▶ **Your objective**:
Reproduce exactly, with no pictures, each line from the opening of the material down through the line containing "Экспериментальное исследование фактической".

▶ **Study material**:
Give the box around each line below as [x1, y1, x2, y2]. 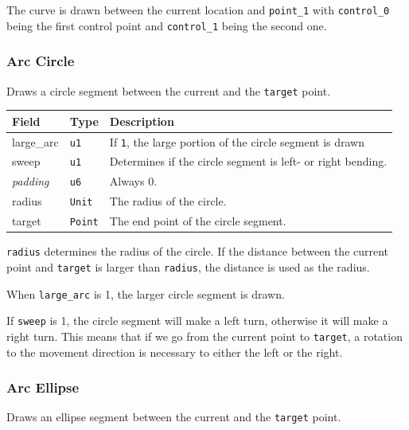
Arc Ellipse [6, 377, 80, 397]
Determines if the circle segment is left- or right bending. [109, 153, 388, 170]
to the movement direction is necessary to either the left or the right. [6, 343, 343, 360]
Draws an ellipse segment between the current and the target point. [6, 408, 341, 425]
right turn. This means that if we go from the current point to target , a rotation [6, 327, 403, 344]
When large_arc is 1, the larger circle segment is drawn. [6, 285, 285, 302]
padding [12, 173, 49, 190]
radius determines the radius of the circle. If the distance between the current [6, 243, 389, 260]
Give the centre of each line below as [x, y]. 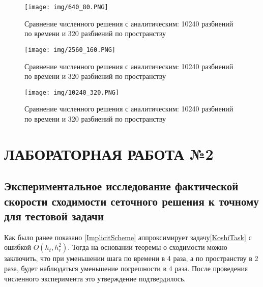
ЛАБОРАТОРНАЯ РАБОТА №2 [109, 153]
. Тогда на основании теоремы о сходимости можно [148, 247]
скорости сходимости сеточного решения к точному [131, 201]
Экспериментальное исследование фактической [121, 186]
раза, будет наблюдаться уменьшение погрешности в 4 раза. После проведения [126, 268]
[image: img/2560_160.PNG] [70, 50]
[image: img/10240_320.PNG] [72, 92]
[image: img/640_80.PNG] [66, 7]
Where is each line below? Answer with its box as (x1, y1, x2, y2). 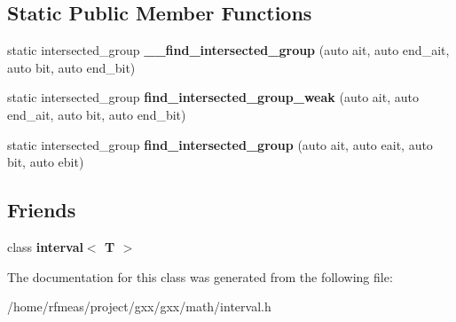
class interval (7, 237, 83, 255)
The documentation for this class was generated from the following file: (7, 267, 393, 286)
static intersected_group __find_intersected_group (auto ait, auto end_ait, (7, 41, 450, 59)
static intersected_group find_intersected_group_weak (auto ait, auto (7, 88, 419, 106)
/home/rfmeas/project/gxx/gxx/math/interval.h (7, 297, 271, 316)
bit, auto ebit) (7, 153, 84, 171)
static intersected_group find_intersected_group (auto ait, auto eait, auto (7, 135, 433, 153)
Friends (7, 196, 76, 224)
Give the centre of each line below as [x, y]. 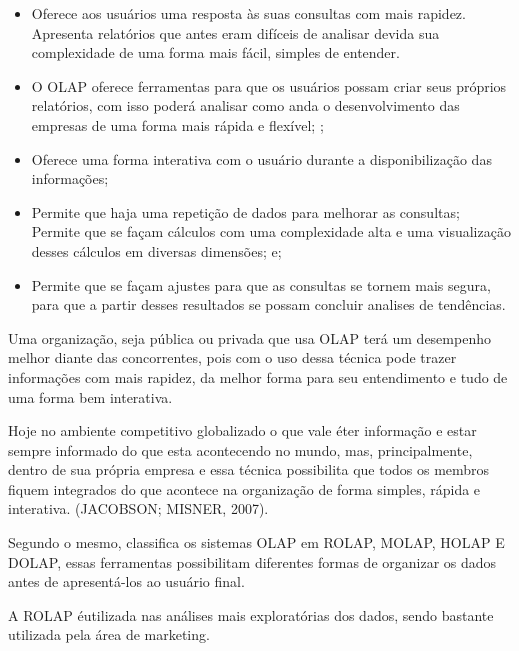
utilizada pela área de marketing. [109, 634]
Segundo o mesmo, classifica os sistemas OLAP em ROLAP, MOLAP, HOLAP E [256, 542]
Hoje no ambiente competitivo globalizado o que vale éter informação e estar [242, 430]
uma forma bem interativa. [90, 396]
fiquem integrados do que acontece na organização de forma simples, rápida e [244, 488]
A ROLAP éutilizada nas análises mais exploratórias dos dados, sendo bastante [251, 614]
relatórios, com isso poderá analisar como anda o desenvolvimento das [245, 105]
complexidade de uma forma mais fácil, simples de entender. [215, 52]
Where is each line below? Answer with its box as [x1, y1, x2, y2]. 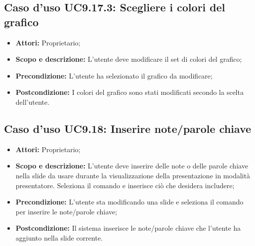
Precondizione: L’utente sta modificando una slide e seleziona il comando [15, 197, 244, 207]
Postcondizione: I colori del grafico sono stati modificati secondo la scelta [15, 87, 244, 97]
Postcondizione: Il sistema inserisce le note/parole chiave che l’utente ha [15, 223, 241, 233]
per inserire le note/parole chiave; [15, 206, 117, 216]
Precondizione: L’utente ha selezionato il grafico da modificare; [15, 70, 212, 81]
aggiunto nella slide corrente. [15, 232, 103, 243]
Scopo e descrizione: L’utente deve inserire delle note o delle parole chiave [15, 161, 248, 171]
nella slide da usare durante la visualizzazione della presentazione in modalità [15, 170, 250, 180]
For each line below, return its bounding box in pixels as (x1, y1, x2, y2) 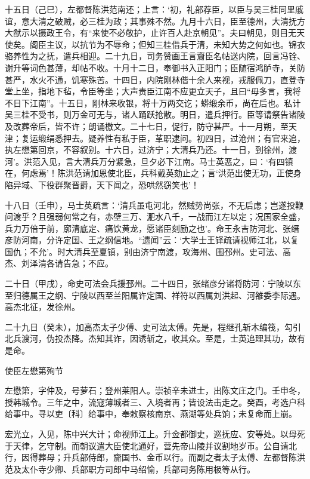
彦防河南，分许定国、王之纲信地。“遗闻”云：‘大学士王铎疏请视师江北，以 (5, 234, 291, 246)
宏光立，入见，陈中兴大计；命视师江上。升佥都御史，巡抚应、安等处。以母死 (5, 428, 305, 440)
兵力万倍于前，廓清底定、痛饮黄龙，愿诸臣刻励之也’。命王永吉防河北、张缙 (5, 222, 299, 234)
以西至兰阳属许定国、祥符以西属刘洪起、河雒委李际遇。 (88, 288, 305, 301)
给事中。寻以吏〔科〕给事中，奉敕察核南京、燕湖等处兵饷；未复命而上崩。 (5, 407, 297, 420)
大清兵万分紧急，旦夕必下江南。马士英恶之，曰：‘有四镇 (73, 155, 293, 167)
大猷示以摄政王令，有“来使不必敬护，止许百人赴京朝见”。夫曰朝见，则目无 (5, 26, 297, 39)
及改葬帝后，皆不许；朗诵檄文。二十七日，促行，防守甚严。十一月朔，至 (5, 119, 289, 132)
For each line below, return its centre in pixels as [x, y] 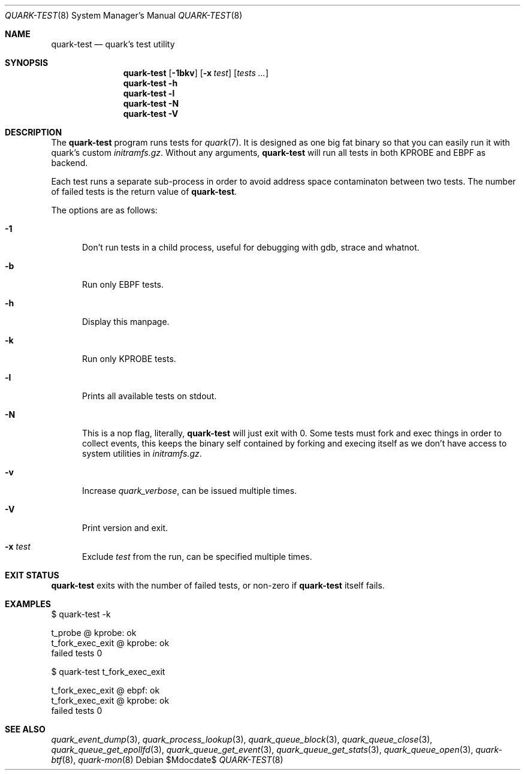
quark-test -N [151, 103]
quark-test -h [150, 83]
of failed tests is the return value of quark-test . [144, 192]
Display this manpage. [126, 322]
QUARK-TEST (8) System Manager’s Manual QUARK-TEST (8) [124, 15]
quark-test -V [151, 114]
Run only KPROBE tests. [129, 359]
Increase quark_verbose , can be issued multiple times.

▶ **Output of the exercise**:
Give the box around each line below as [x1, y1, x2, y2]. 
Arc Ellipse [6, 377, 80, 397]
Determines if the circle segment is left- or right bending. [109, 153, 388, 170]
to the movement direction is necessary to either the left or the right. [6, 343, 343, 360]
Draws an ellipse segment between the current and the target point. [6, 408, 341, 425]
right turn. This means that if we go from the current point to target , a rotation [6, 327, 403, 344]
When large_arc is 1, the larger circle segment is drawn. [6, 285, 285, 302]
padding [12, 173, 49, 190]
radius determines the radius of the circle. If the distance between the current [6, 243, 389, 260]
Give the centre of each line below as [x, y]. 
ЛАБОРАТОРНАЯ РАБОТА №2 [109, 153]
. Тогда на основании теоремы о сходимости можно [148, 247]
скорости сходимости сеточного решения к точному [131, 201]
Экспериментальное исследование фактической [121, 186]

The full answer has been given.